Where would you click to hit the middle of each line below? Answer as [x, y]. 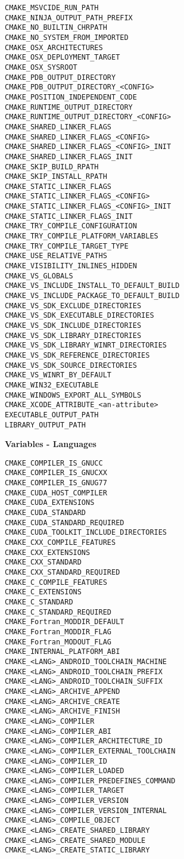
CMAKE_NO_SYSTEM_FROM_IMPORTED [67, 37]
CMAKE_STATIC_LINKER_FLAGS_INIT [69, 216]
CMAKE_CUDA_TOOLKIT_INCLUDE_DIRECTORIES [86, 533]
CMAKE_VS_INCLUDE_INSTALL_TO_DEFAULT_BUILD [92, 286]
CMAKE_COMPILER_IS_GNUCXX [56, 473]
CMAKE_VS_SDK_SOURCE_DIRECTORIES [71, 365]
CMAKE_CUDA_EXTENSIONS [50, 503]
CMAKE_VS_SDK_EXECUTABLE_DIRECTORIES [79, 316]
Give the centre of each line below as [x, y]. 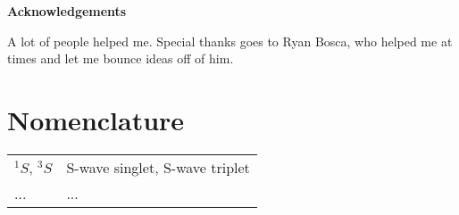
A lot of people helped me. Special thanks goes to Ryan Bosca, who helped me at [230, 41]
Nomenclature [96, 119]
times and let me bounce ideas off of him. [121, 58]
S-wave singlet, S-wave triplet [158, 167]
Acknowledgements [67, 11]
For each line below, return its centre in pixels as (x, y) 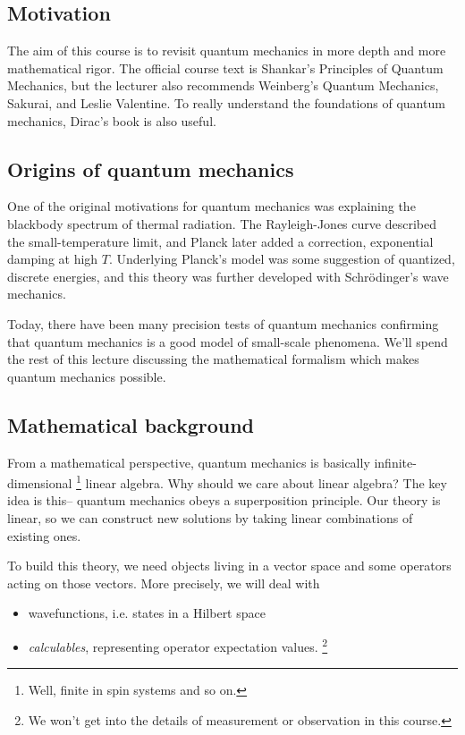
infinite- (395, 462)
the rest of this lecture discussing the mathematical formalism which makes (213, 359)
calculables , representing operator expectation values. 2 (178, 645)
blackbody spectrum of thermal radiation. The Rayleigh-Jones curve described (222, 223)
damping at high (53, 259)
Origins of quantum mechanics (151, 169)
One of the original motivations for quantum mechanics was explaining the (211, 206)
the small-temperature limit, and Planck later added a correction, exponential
● ● ●
◆ EXERCISE OBJECTIVE
For every line in the listing above that mentions the word "mechanics", make a copy.

◆ RESPONSE
Origins of quantum mechanics (151, 169)
One of the original motivations for quantum mechanics was explaining the (211, 206)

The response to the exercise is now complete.